Task goal: Using the data below, restate exactly every line from the one with "Uppers / CHIAPPA" up to and including the one with "Als er naar een bepaalde kunstenaar". No picture belongs in it.
*** Recorded data ***
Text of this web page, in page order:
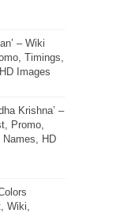
– Wiki
Timings,
Images
Krishna’ –
Promo,
HD
Wiki,
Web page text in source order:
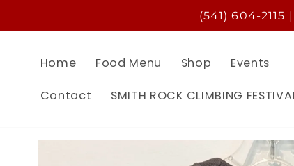
(541) 604-
Home Food Menu Shop Events
Contact SMITH ROCK CLIMBING
Skip to
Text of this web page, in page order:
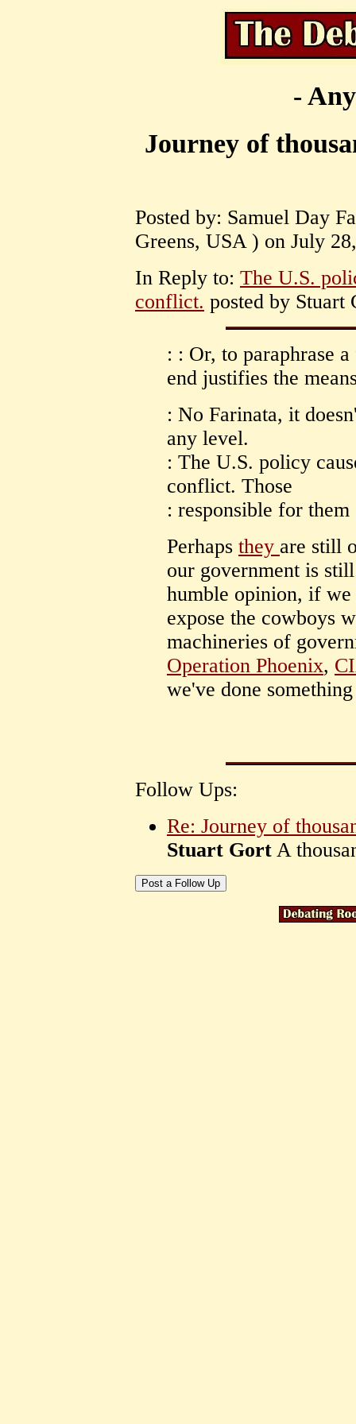
-
Journey of
Posted by: Samuel Day
Greens, USA ) on July
In Reply to: The U.S.
conflict. posted by Stuart
: : Or, to paraphrase
end justifies the
: No Farinata, it
any level.
: The U.S. policy
conflict. Those
: responsible for
Perhaps they are still
our government is
humble opinion, if
expose the cowboys
machineries of
Operation Phoenix,
we've done
Follow Ups:
Re: Journey of
Stuart Gort A
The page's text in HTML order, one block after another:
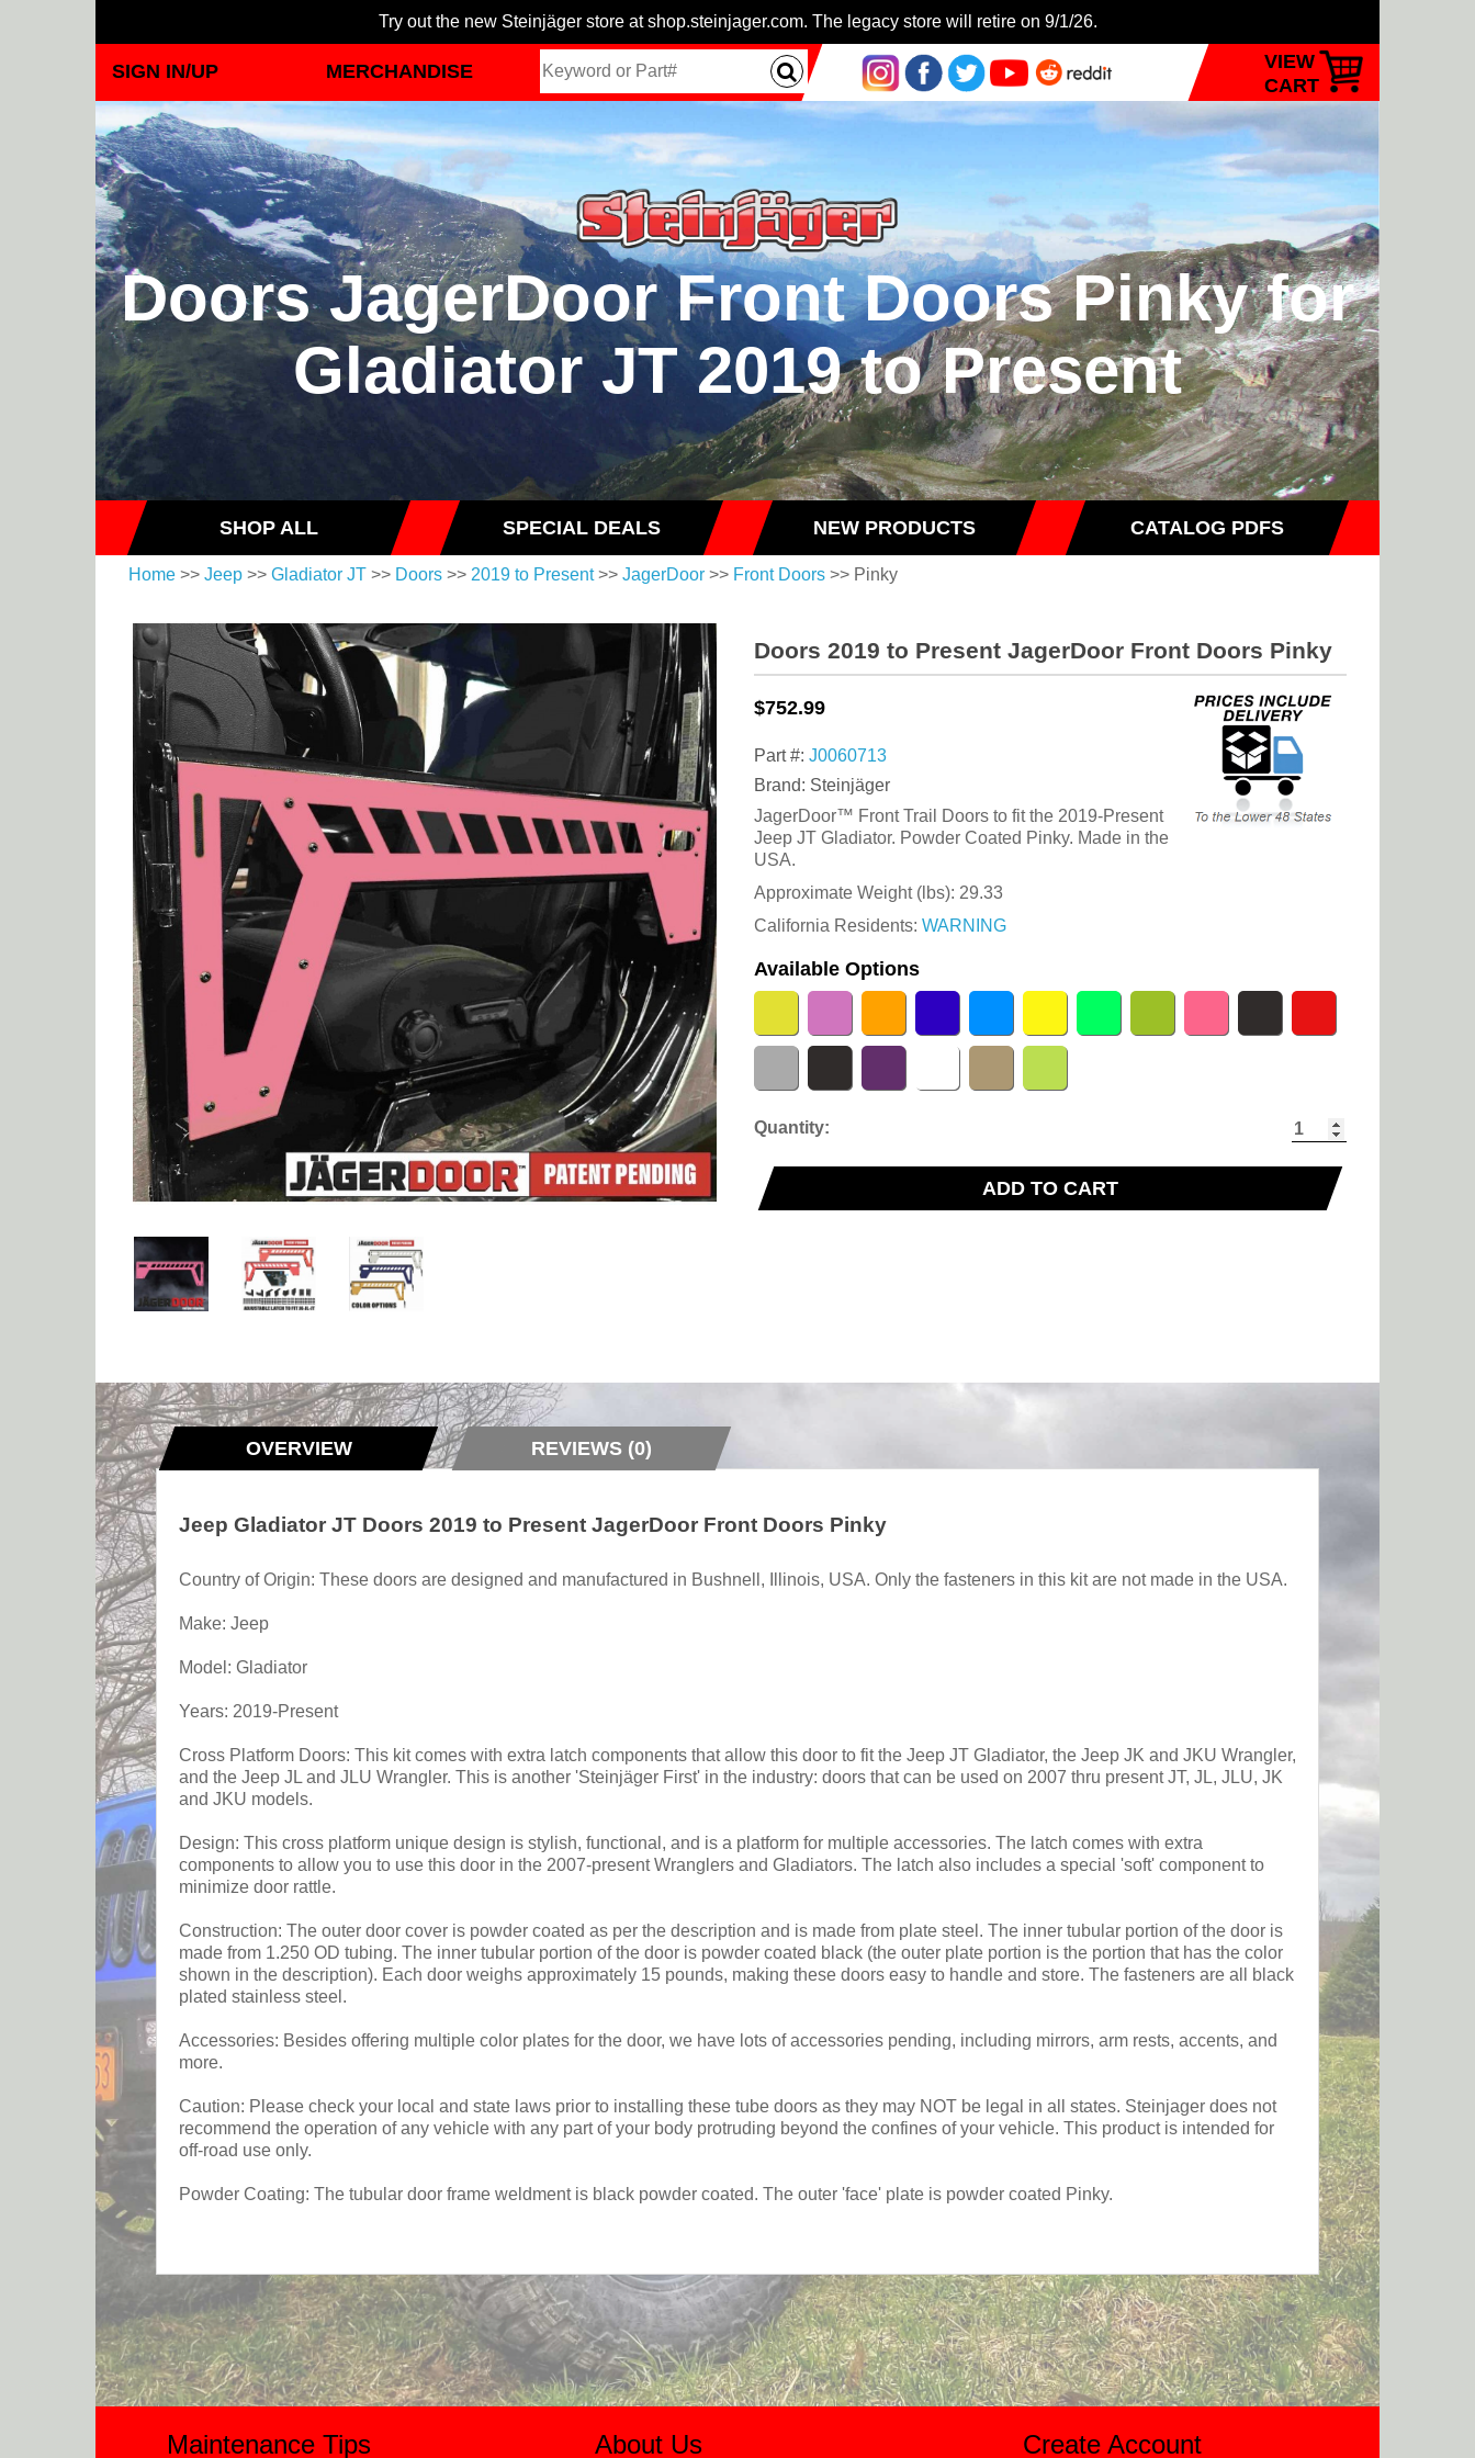
Try out the new Steinjäger store at shop.steinjager.com. The legacy store will retire on 9/1/26.
SIGN IN/UP MERCHANDISE
VIEW
CART
Doors JagerDoor Front Doors Pinky for
Gladiator JT 2019 to Present
SHOP ALL SPECIAL DEALS NEW PRODUCTS CATALOG PDFS
Home >> Jeep >> Gladiator JT >> Doors >> 2019 to Present>> JagerDoor >> Front Doors >> Pinky
Doors 2019 to Present JagerDoor Front Doors Pinky
$752.99
Part #: J0060713
Brand: Steinjäger
JagerDoor™ Front Trail Doors to fit the 2019-Present
Jeep JT Gladiator. Powder Coated Pinky. Made in the
USA.
Approximate Weight (lbs): 29.33
California Residents: WARNING
Available Options
Quantity:
ADD TO CART
OVERVIEW REVIEWS (0)
Jeep Gladiator JT Doors 2019 to Present JagerDoor Front Doors Pinky
Country of Origin: These doors are designed and manufactured in Bushnell, Illinois, USA. Only the fasteners in this kit are not made in the USA.
Make: Jeep
Model: Gladiator
Years: 2019-Present
Cross Platform Doors: This kit comes with extra latch components that allow this door to fit the Jeep JT Gladiator, the Jeep JK and JKU Wrangler,
and the Jeep JL and JLU Wrangler. This is another 'Steinjäger First' in the industry: doors that can be used on 2007 thru present JT, JL, JLU, JK
and JKU models.
Design: This cross platform unique design is stylish, functional, and is a platform for multiple accessories. The latch comes with extra
components to allow you to use this door in the 2007-present Wranglers and Gladiators. The latch also includes a special 'soft' component to
minimize door rattle.
Construction: The outer door cover is powder coated as per the description and is made from plate steel. The inner tubular portion of the door is
made from 1.250 OD tubing. The inner tubular portion of the door is powder coated black (the outer plate portion is the portion that has the color
shown in the description). Each door weighs approximately 15 pounds, making these doors easy to handle and store. The fasteners are all black
plated stainless steel.
Accessories: Besides offering multiple color plates for the door, we have lots of accessories pending, including mirrors, arm rests, accents, and
more.
Caution: Please check your local and state laws prior to installing these tube doors as they may NOT be legal in all states. Steinjager does not
recommend the operation of any vehicle with any part of your body protruding beyond the confines of your vehicle. This product is intended for
off-road use only.
Powder Coating: The tubular door frame weldment is black powder coated. The outer 'face' plate is powder coated Pinky.
Maintenance Tips
About Us
Create Account
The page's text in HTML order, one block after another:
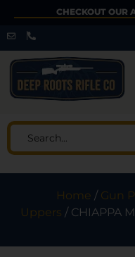
CHECKOUT OUR
Home / Gun
Uppers / CHIAPPA
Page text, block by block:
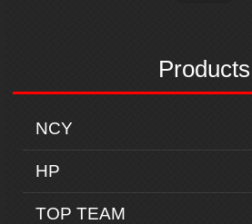
Products
NCY
HP
TOP TEAM
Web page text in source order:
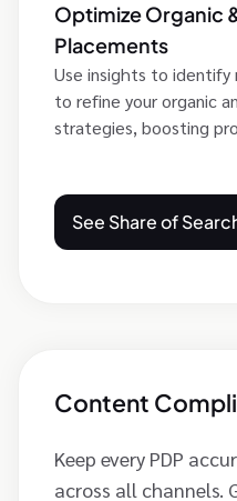
Optimize Organic
Placements
Use insights to identify
to refine your organic
strategies, boosting
See Share of
Content
Keep every PDP
across all channels.
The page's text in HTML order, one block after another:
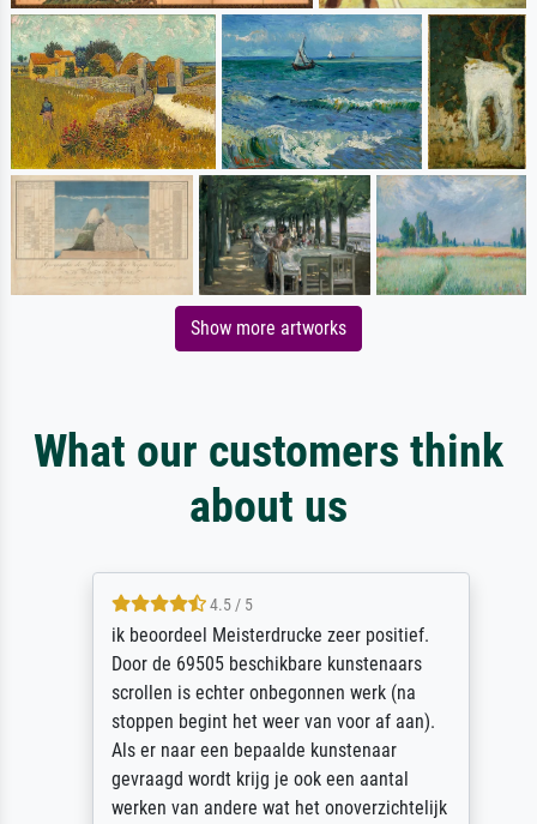
Show more artworks
What our customers think
about us
4.5 / 5
ik beoordeel Meisterdrucke zeer positief.
Door de 69505 beschikbare kunstenaars
scrollen is echter onbegonnen werk (na
stoppen begint het weer van voor af aan).
Als er naar een bepaalde kunstenaar
gevraagd wordt krijg je ook een aantal
werken van andere wat het onoverzichtelijk
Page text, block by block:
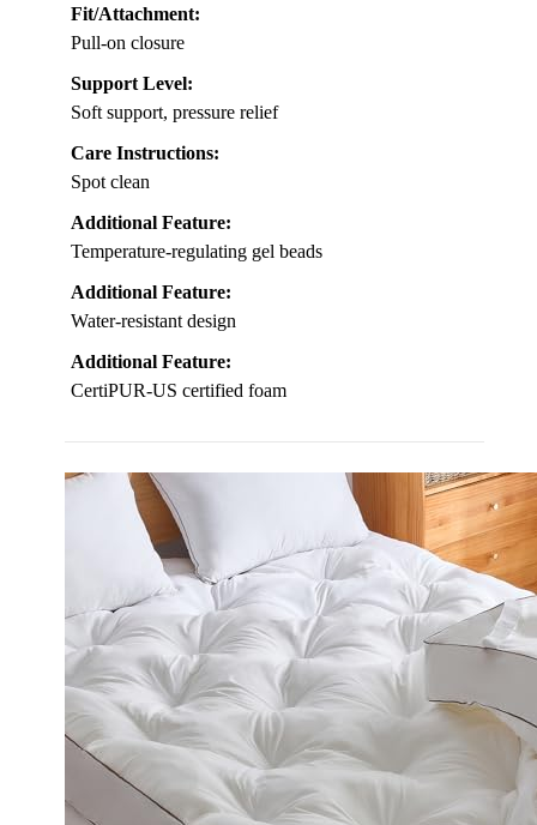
***
Answer for the task:
Uppers / CHIAPPA
Page text, block by block:
Products
NCY
HP
TOP TEAM
Web page text in source order:
Optimize Organic
Placements
Use insights to identify
to refine your organic
strategies, boosting
See Share of
Content
Keep every PDP
across all channels.
The page's text in HTML order, one block after another:
Show more artworks
What our customers think
about us
4.5 / 5
ik beoordeel Meisterdrucke zeer positief.
Door de 69505 beschikbare kunstenaars
scrollen is echter onbegonnen werk (na
stoppen begint het weer van voor af aan).
Als er naar een bepaalde kunstenaar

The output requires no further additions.